[Required action]: Retype nothing except the lines below from the one with "anvisningerne på produktet" through the one with "erfolgreich, zumindest nicht", exactly, with images left out.

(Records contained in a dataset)
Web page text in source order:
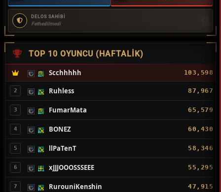
DELOS SAHİBİ
Fethedilmedi
TOP 10 OYUNCU (HAFTALIK)
Scchhhhh 103,598
2 Ruhless 87,967
3 FumarMata 65,579
4 BONEZ 60,430
5 llPaTenT 58,346
6 xJJJOOOSSSEEE 55,295
7 RurouniKenshin 47,915
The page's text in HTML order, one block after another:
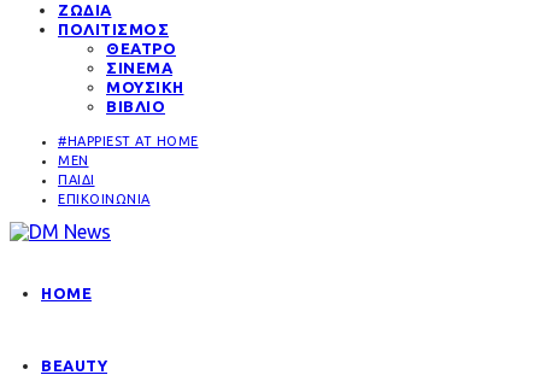
ΖΩΔΙΑ
ΠΟΛΙΤΙΣΜΟΣ
ΘΕΑΤΡΟ
ΣΙΝΕΜΑ
ΜΟΥΣΙΚΗ
ΒΙΒΛΙΟ
#HAPPIEST AT HOME
MEN
ΠΑΙΔΙ
ΕΠΙΚΟΙΝΩΝΙΑ
HOME
BEAUTY
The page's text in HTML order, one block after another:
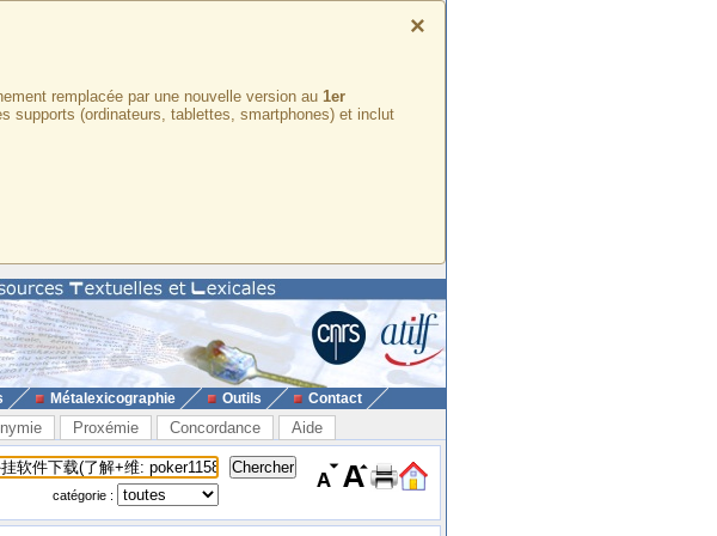
×
remplacée par une nouvelle version au 1er
supports (ordinateurs, tablettes, smartphones) et inclut
Métalexicographie Outils Contact
Proxémie Concordance Aide
catégorie :
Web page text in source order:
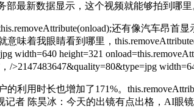
部最新数据显示，这个视频就能够拍到哪里
还有像汽车昂首显
味着我眼睛看到哪里，
width=640 height=321
>2147483647&quality=80&type=jpg
用时长也增加了171%。
者 陈昊冰：今天的出镜有点出格，AI眼
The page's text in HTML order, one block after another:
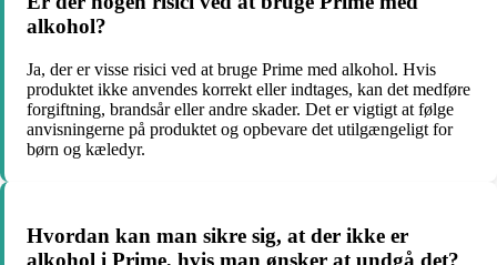
alkohol?
Ja, der er visse risici ved at bruge Prime med alkohol. Hvis
produktet ikke anvendes korrekt eller indtages, kan det medføre
forgiftning, brandsår eller andre skader. Det er vigtigt at følge
anvisningerne på produktet og opbevare det utilgængeligt for
børn og kæledyr.
Hvordan kan man sikre sig, at der ikke er
alkohol i Prime, hvis man ønsker at undgå det?
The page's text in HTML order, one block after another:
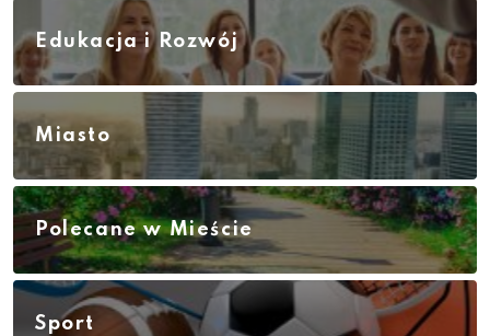
Edukacja i Rozwój
Miasto
Polecane w Mieście
Sport
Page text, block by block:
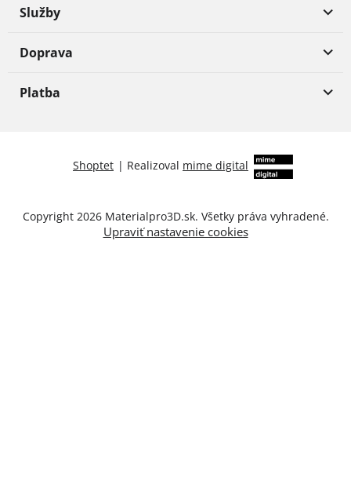
Služby
Doprava
Platba
Shoptet | Realizoval mime digital
Copyright 2026 Materialpro3D.sk. Všetky práva vyhradené.
Upraviť nastavenie cookies
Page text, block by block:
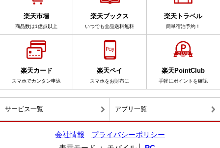
楽天市場
商品数は1億点以上
楽天ブックス
いつでも全品送料無料
楽天トラベル
簡単宿泊予約！
楽天カード
スマホでカンタン申込
楽天ペイ
スマホをお財布に
楽天PointClub
手軽にポイントを確認
サービス一覧 アプリ一覧
会社情報
プライバシーポリシー
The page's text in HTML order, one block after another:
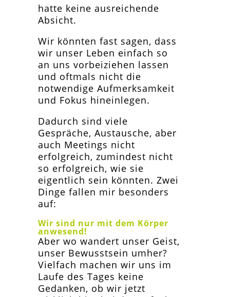
hatte keine ausreichende
Absicht.
Wir könnten fast sagen, dass
wir unser Leben einfach so
an uns vorbeiziehen lassen
und oftmals nicht die
notwendige Aufmerksamkeit
und Fokus hineinlegen.
Dadurch sind viele
Gespräche, Austausche, aber
auch Meetings nicht
erfolgreich, zumindest nicht
so erfolgreich, wie sie
eigentlich sein könnten. Zwei
Dinge fallen mir besonders
auf:
Wir sind nur mit dem Körper
anwesend!
Aber wo wandert unser Geist,
unser Bewusstsein umher?
Vielfach machen wir uns im
Laufe des Tages keine
Gedanken, ob wir jetzt
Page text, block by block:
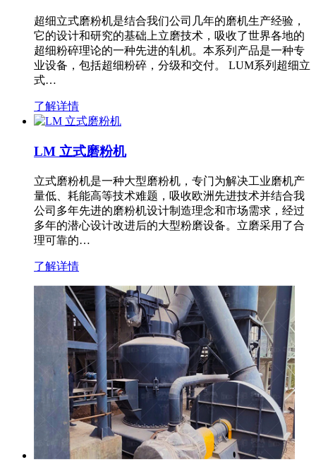
超细立式磨粉机是结合我们公司几年的磨机生产经验，
它的设计和研究的基础上立磨技术，吸收了世界各地的
超细粉碎理论的一种先进的轧机。本系列产品是一种专
业设备，包括超细粉碎，分级和交付。 LUM系列超细立
式…
了解详情
LM 立式磨粉机
立式磨粉机是一种大型磨粉机，专门为解决工业磨机产
量低、耗能高等技术难题，吸收欧洲先进技术并结合我
公司多年先进的磨粉机设计制造理念和市场需求，经过
多年的潜心设计改进后的大型粉磨设备。立磨采用了合
理可靠的…
了解详情
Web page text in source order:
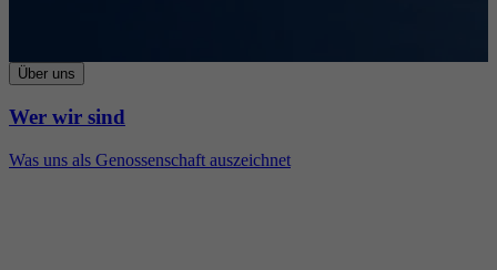
Über uns
Wer wir sind
Was uns als Genossenschaft auszeichnet
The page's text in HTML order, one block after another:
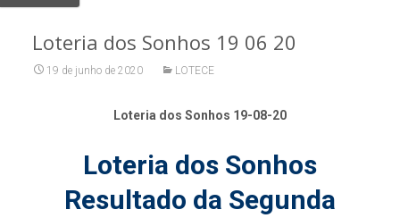
Loteria dos Sonhos 19 06 20
19 de junho de 2020 LOTECE
Loteria dos Sonhos 19-08-20
Loteria dos Sonhos
Resultado da Segunda
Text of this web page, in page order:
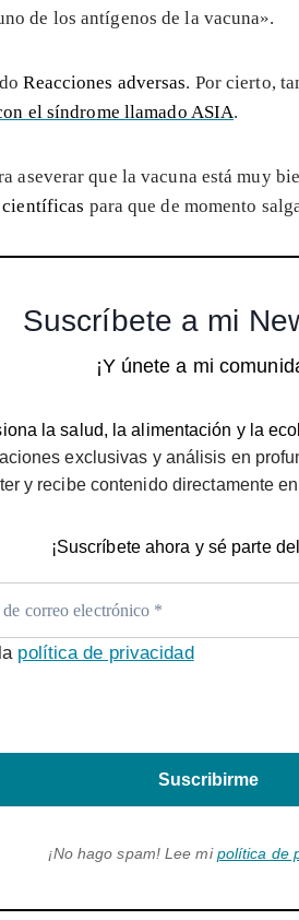
de los antígenos de la vacuna».
Reacciones adversas. Por cierto,
el síndrome llamado ASIA.
aseverar que la vacuna está muy
científicas para que de momento
Suscríbete a mi
¡Y únete a mi
la salud, la alimentación y la
exclusivas y análisis en
y recibe contenido directamente
¡Suscríbete ahora y sé parte
política de privacidad
Suscribirme
¡No hago spam! Lee mipolítica de
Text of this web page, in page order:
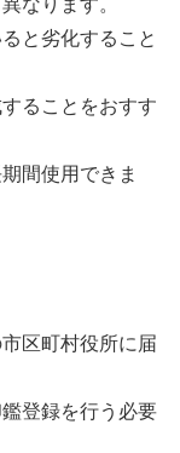
なります。
と劣化すること
ることをおすす
間使用できま
区町村役所に届
登録を行う必要
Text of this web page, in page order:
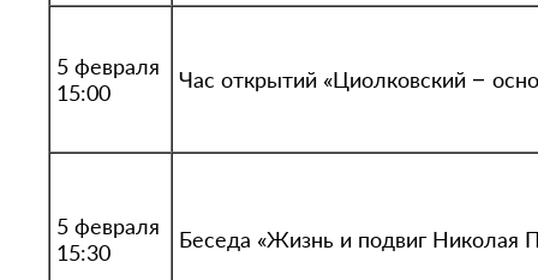
5 февраля
15:00
Час открытий «Циолковский –
5 февраля
15:30
Беседа «Жизнь и подвиг Николая
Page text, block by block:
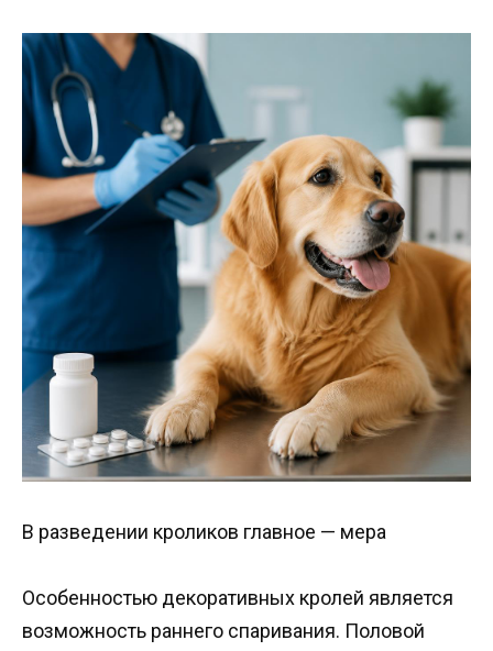
В разведении кроликов главное — мера
Особенностью декоративных кролей является
возможность раннего спаривания. Половой
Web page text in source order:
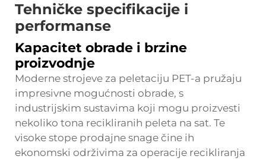
Tehničke specifikacije i
performanse
Kapacitet obrade i brzine
proizvodnje
Moderne strojeve za peletaciju PET-a pružaju
impresivne mogućnosti obrade, s
industrijskim sustavima koji mogu proizvesti
nekoliko tona recikliranih peleta na sat. Te
visoke stope prodajne snage čine ih
ekonomski održivima za operacije recikliranja
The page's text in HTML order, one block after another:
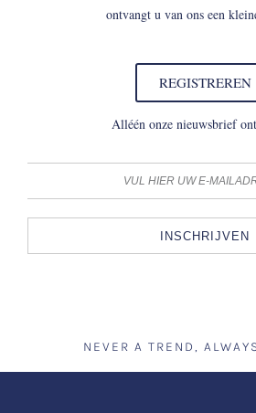
ontvangt u van ons een
REGISTREREN
Alléén onze nieuwsbrief
INSCHRIJVEN
NEVER A TREND,
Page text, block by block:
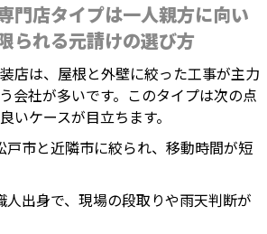
門店タイプは一人親方に向い
られる元請けの選び方
店は、屋根と外壁に絞った工事が主力
会社が多いです。このタイプは次の点
いケースが目立ちます。
戸市と近隣市に絞られ、移動時間が短
人出身で、現場の段取りや雨天判断が
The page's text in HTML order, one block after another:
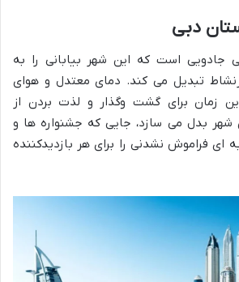
دبی
جادویی است که این شهر بیابانی را به
تبدیل می کند. دمای معتدل و هوای
زمان برای گشت وگذار و لذت بردن از
شهر بدل می سازد، جایی که جشنواره ها و
ای فراموش نشدنی را برای هر بازدیدکننده
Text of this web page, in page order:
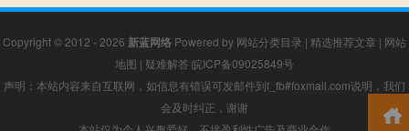
Copyright © 2012 - 2026 新蓝网络 Powered by 网站分类目录 | 精选推荐文章 | 网站
地图 | 疑难解答 皖ICP备09025849号
声明：本站内容来自互联网，如信息有错误可发邮件到f_fb#foxmail.com说明，我们
会及时纠正，谢谢
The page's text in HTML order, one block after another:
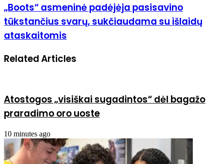
„Boots“ asmeninė padėjėja pasisavino
tūkstančius svarų, sukčiaudama su išlaidų
ataskaitomis
Related Articles
Atostogos „visiškai sugadintos“ dėl bagažo
praradimo oro uoste
10 minutes ago
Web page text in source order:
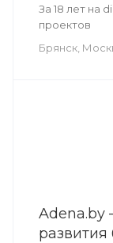
За 18 лет на
проектов
Брянск,
Adena.by
развития
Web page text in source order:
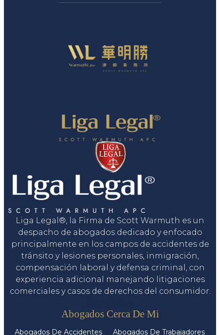
Liga Legal®, la Firma de Scott Warmuth es un
despacho de abogados dedicado y enfocado
principalmente en los campos de accidentes de
tránsito y lesiones personales, inmigración,
compensación laboral y defensa criminal, con
experiencia adicional manejando litigaciones
comerciales y casos de derechos del consumidor.
Abogados Cerca De Mi
Abogados De Accidentes Abogados De Trabajadores
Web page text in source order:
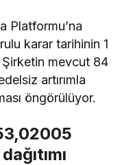
Platformu’na
karar tarihinin 1
mevcut 84
artırımla
öngörülüyor.
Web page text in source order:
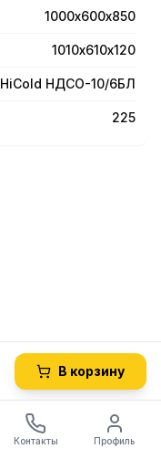
1000х600х850
1010х610х120
HiCold НДСО-10/6БЛ
225
В корзину
Контакты Профиль
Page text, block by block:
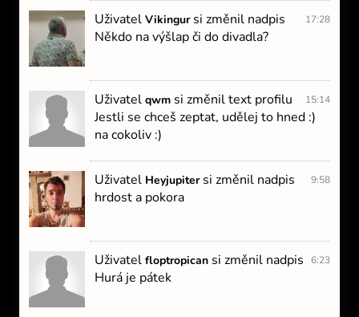
Uživatel Vikingursi změnil nadpis 17:28
Někdo na výšlap či do divadla?
Uživatel qwm si změnil text profilu 15:14
Jestli se chceš zeptat, udělej to hned :)
na cokoliv :)
Uživatel Heyjupitersi změnil nadpis 9:58
hrdost a pokora
Uživatel floptropican si změnil nadpis 6:23
Hurá je pátek
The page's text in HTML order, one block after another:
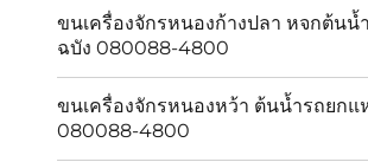
ขนเครื่องจักรหนองก้างปลา หจกต้นน้
ฉบัง 080088-4800
ขนเครื่องจักรหนองหว้า ต้นน้ำรถยกแ
080088-4800
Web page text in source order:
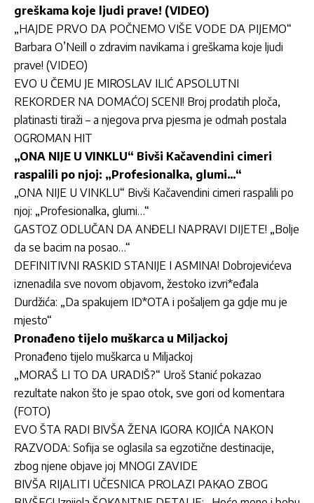
greškama koje ljudi prave! (VIDEO)
„HAJDE PRVO DA POČNEMO VIŠE VODE DA PIJEMO“
Barbara O’Neill o zdravim navikama i greškama koje ljudi
prave! (VIDEO)
EVO U ČEMU JE MIROSLAV ILIĆ APSOLUTNI
REKORDER NA DOMAĆOJ SCENI! Broj prodatih ploča,
platinasti tiraži – a njegova prva pjesma je odmah postala
OGROMAN HIT
„ONA NIJE U VINKLU“ Bivši Kačavendini cimeri
raspalili po njoj: „Profesionalka, glumi…“
„ONA NIJE U VINKLU“ Bivši Kačavendini cimeri raspalili po
njoj: „Profesionalka, glumi…“
GASTOZ ODLUČAN DA ANĐELI NAPRAVI DIJETE! „Bolje
da se bacim na posao…“
DEFINITIVNI RASKID STANIJE I ASMINA! Dobrojevićeva
iznenadila sve novom objavom, žestoko izvri*eđala
Durdžića: „Da spakujem ID*OTA i pošaljem ga gdje mu je
mjesto“
Pronađeno tijelo muškarca u Miljackoj
Pronađeno tijelo muškarca u Miljackoj
„MORAŠ LI TO DA URADIŠ?“ Uroš Stanić pokazao
rezultate nakon što je spao otok, sve gori od komentara
(FOTO)
EVO ŠTA RADI BIVŠA ŽENA IGORA KOJIĆA NAKON
RAZVODA: Sofija se oglasila sa egzotične destinacije,
zbog njene objave joj MNOGI ZAVIDE
BIVŠA RIJALITI UČESNICA PROLAZI PAKAO ZBOG
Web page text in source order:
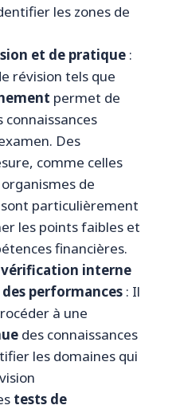
les zones de
et de pratique:
révision tels que
permet de
Des
comme celles
de
particulièrement
les points faibles et
financières.
interne
performances: Il
à une
des connaissances
les domaines qui
tests de
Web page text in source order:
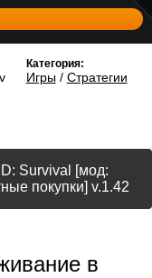
Категория:
Игры/ Стратегии
Survival [мод:
покупки] v.1.42
в
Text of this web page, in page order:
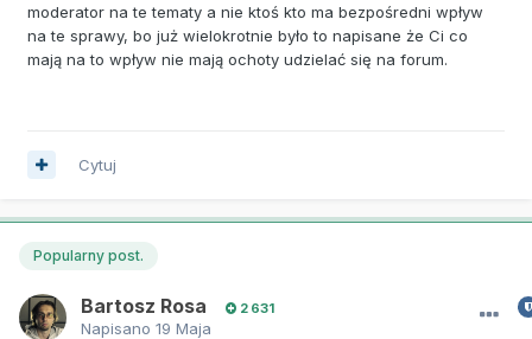
moderator na te tematy a nie ktoś kto ma bezpośredni wpływ
na te sprawy, bo już wielokrotnie było to napisane że Ci co
mają na to wpływ nie mają ochoty udzielać się na forum.
Cytuj
Popularny post.
Bartosz Rosa 2 631
Napisano 19 Maja

[Answer box]:
anvisningerne på produktet og opbevare det utilgængeligt for
børn og kæledyr.
Hvordan kan man sikre sig, at der ikke er
alkohol i Prime, hvis man ønsker at undgå det?
The page's text in HTML order, one block after another:
Edukacja i Rozwój
Miasto
Polecane w Mieście
Sport
Page text, block by block:
Služby
Doprava
Platba
Shoptet | Realizoval mime digital
Copyright 2026 Materialpro3D.sk. Všetky práva vyhradené.
Upraviť nastavenie cookies
Page text, block by block:
楽天市場
商品数は1億点以上
楽天ブックス
いつでも全品送料無料
楽天トラベル
簡単宿泊予約！
楽天カード
スマホでカンタン申込
楽天ペイ
スマホをお財布に
楽天PointClub
手軽にポイントを確認
サービス一覧 アプリ一覧
会社情報
プライバシーポリシー
The page's text in HTML order, one block after another:
hatte keine ausreichende
Absicht.
Wir könnten fast sagen, dass
wir unser Leben einfach so
an uns vorbeiziehen lassen
und oftmals nicht die
notwendige Aufmerksamkeit
und Fokus hineinlegen.
Dadurch sind viele
Gespräche, Austausche, aber
auch Meetings nicht
erfolgreich, zumindest nicht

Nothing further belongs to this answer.